BEGIN TASK MATERIAL

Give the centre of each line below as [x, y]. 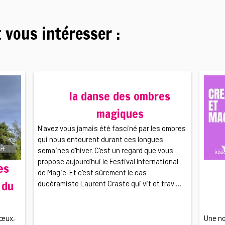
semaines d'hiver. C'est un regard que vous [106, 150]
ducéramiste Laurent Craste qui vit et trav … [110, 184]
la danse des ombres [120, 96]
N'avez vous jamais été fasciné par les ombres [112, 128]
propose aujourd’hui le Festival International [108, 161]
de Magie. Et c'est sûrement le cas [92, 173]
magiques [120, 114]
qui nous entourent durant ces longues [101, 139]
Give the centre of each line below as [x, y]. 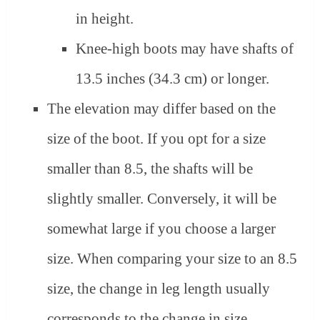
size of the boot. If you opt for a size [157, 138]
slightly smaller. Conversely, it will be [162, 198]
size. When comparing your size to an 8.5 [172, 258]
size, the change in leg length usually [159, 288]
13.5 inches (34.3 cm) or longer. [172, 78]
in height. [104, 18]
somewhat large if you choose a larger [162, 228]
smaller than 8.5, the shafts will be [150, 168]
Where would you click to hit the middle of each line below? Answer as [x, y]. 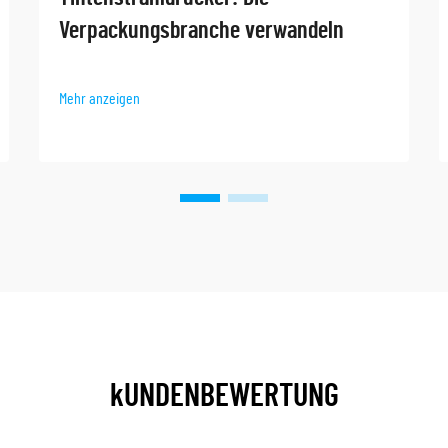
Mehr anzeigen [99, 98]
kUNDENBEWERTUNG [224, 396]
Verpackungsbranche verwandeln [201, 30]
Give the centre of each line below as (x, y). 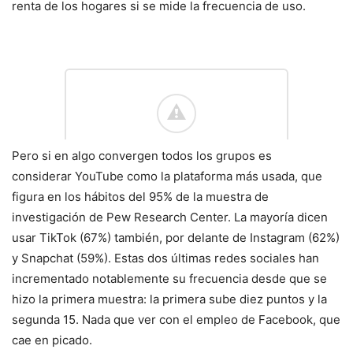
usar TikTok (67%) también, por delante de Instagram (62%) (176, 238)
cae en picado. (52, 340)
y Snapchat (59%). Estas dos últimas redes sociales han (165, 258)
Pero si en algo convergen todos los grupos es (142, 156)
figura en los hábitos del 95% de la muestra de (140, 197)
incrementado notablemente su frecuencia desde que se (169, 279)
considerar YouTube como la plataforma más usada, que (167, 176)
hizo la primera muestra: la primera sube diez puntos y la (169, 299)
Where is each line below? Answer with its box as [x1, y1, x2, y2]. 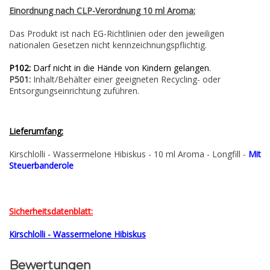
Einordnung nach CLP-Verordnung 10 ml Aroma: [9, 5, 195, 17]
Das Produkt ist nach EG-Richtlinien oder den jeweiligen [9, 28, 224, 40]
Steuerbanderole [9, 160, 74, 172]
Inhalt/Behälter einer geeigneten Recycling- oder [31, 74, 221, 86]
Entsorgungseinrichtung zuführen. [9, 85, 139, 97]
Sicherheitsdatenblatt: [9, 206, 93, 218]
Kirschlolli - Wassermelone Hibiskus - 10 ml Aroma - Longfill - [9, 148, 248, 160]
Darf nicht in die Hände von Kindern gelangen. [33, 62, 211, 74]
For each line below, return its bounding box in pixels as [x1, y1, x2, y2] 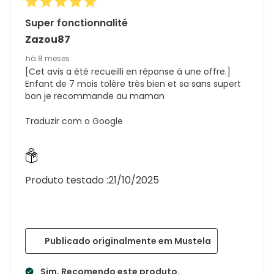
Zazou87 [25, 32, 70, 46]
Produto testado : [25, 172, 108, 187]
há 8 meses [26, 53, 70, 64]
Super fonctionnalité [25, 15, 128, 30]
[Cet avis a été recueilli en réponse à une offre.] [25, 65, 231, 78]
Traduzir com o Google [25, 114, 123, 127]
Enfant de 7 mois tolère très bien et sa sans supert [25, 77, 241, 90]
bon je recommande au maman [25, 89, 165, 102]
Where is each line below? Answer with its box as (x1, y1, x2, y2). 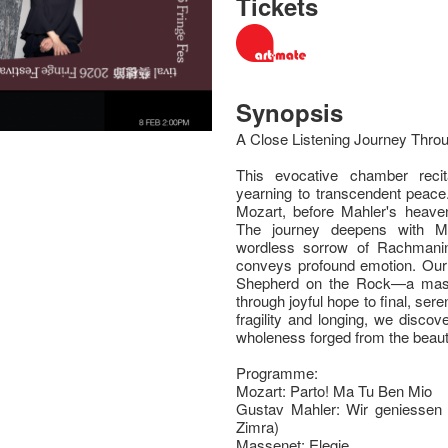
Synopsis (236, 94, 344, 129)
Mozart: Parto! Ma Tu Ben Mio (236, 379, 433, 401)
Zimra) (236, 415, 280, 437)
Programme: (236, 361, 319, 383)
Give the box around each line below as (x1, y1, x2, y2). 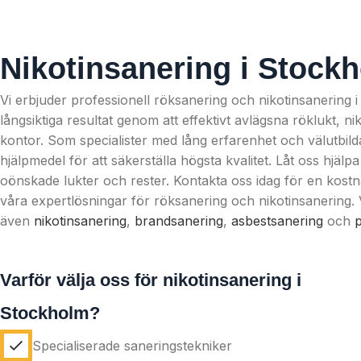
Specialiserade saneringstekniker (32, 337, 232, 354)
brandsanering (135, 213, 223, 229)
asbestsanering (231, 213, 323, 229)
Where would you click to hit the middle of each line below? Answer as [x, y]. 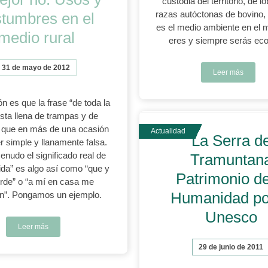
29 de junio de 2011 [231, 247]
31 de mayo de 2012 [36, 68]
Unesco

END TASK MATERIAL

▸ EXERCISE REQUIREMENTS
Those lines of the records above that run from the one containing "Mehr anzeigen [99, 98]" through the one containing "hizo la primera" should be returned exactly, with no pictures among them.

▸ FINAL ANSWER
Mehr anzeigen [99, 98]
kUNDENBEWERTUNG [224, 396]
Verpackungsbranche verwandeln [201, 30]
Give the centre of each line below as (x, y). 
usar TikTok (67%) también, por delante de Instagram (62%) (176, 238)
cae en picado. (52, 340)
y Snapchat (59%). Estas dos últimas redes sociales han (165, 258)
Pero si en algo convergen todos los grupos es (142, 156)
figura en los hábitos del 95% de la muestra de (140, 197)
incrementado notablemente su frecuencia desde que se (169, 279)
considerar YouTube como la plataforma más usada, que (167, 176)
hizo la primera muestra: la primera sube diez puntos y la (169, 299)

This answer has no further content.